Vitamin B6 (Pyridoxine) exists in various coenzyme forms (pyridoxal 5 phosphate (PLP) and Pyridoxamine 5 phosphate (PMP)).  It plays a role in over 100 enzyme reactions, and it is involved in the metabolism of protein, carbohydrates, and lipids.  Vitamin B6 is essential for brain development and for immune function.  It is vital to synthesize neurotransmitters and to ensure adequate levels of homocysteine.  It is also essential for gluconeogenesis, glycogenolysis, and hemoglobin formation.  Vitamin B6 works synergistically with folate and vitamin B12 to reduce homocysteine levels.  High level of homocysteine is a risk factor in heart disease.  While the mechanisms aren’t fully understood, it appears that high homocysteine levels can damage arteries, leading to atherosclerosis and blood clots. 

What You Need To Know About Choline

Choline is an organic, water-soluble compound similar to B vitamins.  It is manufactured in the liver, and it is also found in foods such as liver, muscle meat, fish, eggs, beans, wheat germs, and nuts.  Choline is essential in metabolism, and it is needed for cell membrane integrity.  It is important for DNA synthesis, cell signaling, fat transport and metabolism.  Choline is necessary to make acetylcholine, an important neurotransmitter; therefore, it is crucial for the nervous system.  Choline is a source of methyl groups and is needed to produce two major phospholipids (phosphatidylcholine and sphingomyelin) crucial to cell membranes. 

What is the RDA level for each of the vitamins? What is the upper limit for each of the vitamins and What are the signs or symptoms of deficiency and toxicity for each of the vitamins? 

The RDA for vitamin B6 varies depending on age, sex, and for women RDA changes also during pregnancy and breastfeeding.  RDA for babies from birth to six months is 0.1mg; it is 0.3mg for babies from 7 months to 1 year of age. From 1 to 3 years it is 0.5 mg, 4 to 8 years is 0.6 mg while 4 to 8 years 0.6 mg, 9-13 years is 1.0 mg.  RDA for males and females between 19 to 50 years is 1.3 mg.  RDA of vitamin B6 for males above 51 years is 1.7 mg and for females it is 1.4 mg. 

The RDA for vitamin B12 is dependent on age. The RDA for breastfeeding mothers is 2.8 mcg, while for pregnant teens and women it is 2.6 mcg.  Teens and adults are recommended to take 2.4 mg per day of vitamin B12.  The RDA for children is 1.2 mcg for the age group 4-8 years, and 1.8 mcg for 9 to 13 years.  Infants up to 6 months need 0.4 mcg of vitamin B12 per day; the recommendation for infants 7 to 12 months is 0.5 micrograms per day, and children between 1-3 years require 0.9 mcg per day.
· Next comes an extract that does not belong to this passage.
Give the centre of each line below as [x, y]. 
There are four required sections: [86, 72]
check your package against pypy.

The RDA for folate is also dependent on age.  Women and men above 19 years should take 400 mcg of dietary folate equivalents (DFE) per day.  The RDA for pregnant women is 600 mcg per day, while RDA for lactating women is 500 mcg.  The RDA for people who habitually consume alcohol is at 600 mcg. 

The Office of Dietary Supplements states that there is insufficient data to establish the RDA for choline; however, adequate intakes (AI) are available.  AI is defined as the “recommended average daily nutrient intake level based on approximations of observed mean nutrient intake by a group (or groups) of apparently healthy people that are assumed to be adequate” (Dietary Reference Intakes: applications in dietary assessment).  The AI for individuals above 19 years is 550 mg/day for males and 425 mg/day for females.  The AI for pregnant women is 450 mg/day, and for lactating women it is 550mg/day.  AI is used as a reference levels when there is not enough evidence to develop an RDA.  
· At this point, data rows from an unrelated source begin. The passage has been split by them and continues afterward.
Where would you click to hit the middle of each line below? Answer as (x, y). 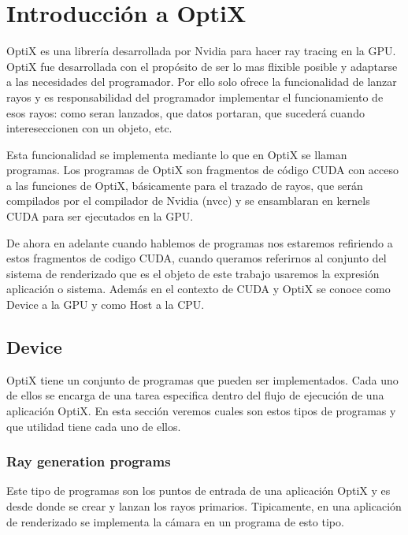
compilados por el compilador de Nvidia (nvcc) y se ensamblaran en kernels (188, 201)
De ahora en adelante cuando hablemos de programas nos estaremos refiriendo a (200, 242)
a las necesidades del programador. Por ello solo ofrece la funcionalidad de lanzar (202, 82)
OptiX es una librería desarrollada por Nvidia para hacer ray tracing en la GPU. (201, 51)
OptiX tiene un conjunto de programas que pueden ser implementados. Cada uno (202, 379)
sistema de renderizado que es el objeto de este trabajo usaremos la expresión (193, 273)
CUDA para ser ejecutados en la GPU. (100, 216)
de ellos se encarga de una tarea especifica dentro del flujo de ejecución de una (195, 395)

Choline deficiency can damage the muscles, liver, and it is linked to the development of nonalcoholic fatty liver disease (NAFLD).  Most people in the US consume less than the daily requirement of choline; however, thanks to endogenous production of choline by the liver, deficiency in healthy and non pregnant individuals is rare.  High doses of choline can cause dizziness and can lower blood pressure.  Choline toxicity can also cause also vomiting, increased sweating, salivation, and it can cause fishy body odor.  

Vitamin B 12 deficiency causes fatigue, weakness, constipation, loss of appetite, weight loss, and megaloblastic anemia.  It also leads to numbness, balance problems, depression, dementia, and confusion.  Vitamin B12 toxicity is rare, and it generally manifests with diarrhea, itching, blood clots, numbness of the extremities, and allergic reactions.   
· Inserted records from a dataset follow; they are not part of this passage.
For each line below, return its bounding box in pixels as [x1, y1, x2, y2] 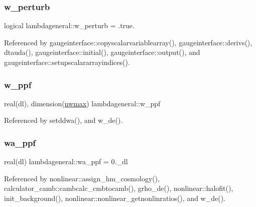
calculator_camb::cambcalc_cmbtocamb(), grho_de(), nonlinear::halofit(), [4, 183, 233, 193]
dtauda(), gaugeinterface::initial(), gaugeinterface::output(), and [4, 47, 200, 57]
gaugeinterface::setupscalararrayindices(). [4, 57, 130, 67]
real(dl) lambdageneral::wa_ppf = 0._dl [4, 156, 128, 167]
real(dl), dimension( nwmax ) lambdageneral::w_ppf [4, 98, 161, 108]
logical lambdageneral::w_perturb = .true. [4, 20, 135, 31]
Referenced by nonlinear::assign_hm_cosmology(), [4, 173, 160, 183]
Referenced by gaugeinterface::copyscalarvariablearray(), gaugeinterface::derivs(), [4, 37, 252, 47]
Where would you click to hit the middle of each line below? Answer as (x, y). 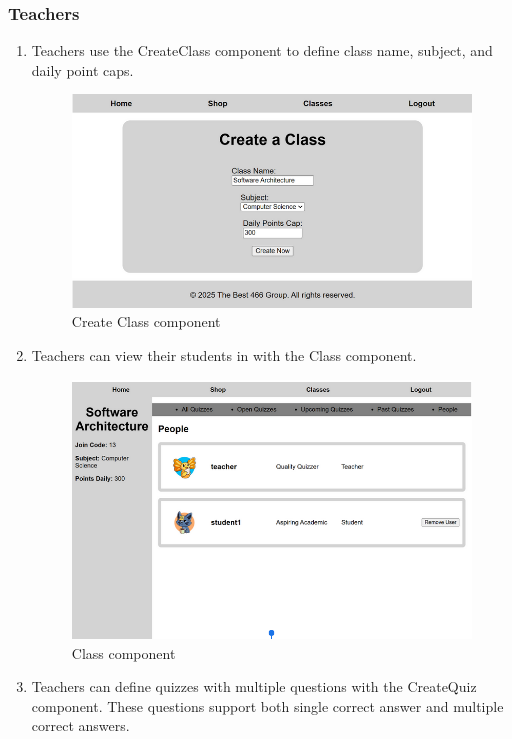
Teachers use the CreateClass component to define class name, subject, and (262, 50)
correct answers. (80, 725)
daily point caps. (82, 69)
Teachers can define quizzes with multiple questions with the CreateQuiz (254, 686)
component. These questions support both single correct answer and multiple (267, 705)
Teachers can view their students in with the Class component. (224, 355)

Excessive folate intake masks the symptoms of vitamin B 12 deficiency and can cause damage to the nervous system. Its deficiency mainly leads to folate deficiency anemia, diarrhea, gray hair, peptic ulcer, poor growth, glossitis, and ulcers in the mouth.

It is rare to have an isolated deficiency of vitamin B6.  While uncommon, vitamin B6 deficiency is associated with microcytic anemia, cheilosis, dermatitis, glossitis, depression, confusion, and a weakened immune system.  An excess of the vitamin B6 leads to sensory neuropathy, ataxia, skin lesions, photosensitivity, nausea, and heartburn. These signs and symptoms are dose-specific.

Where are these vitamins found in the diet and what may impede availability and absorption? How does the concept of food poverty impact a client’s ability to obtain these vitamins?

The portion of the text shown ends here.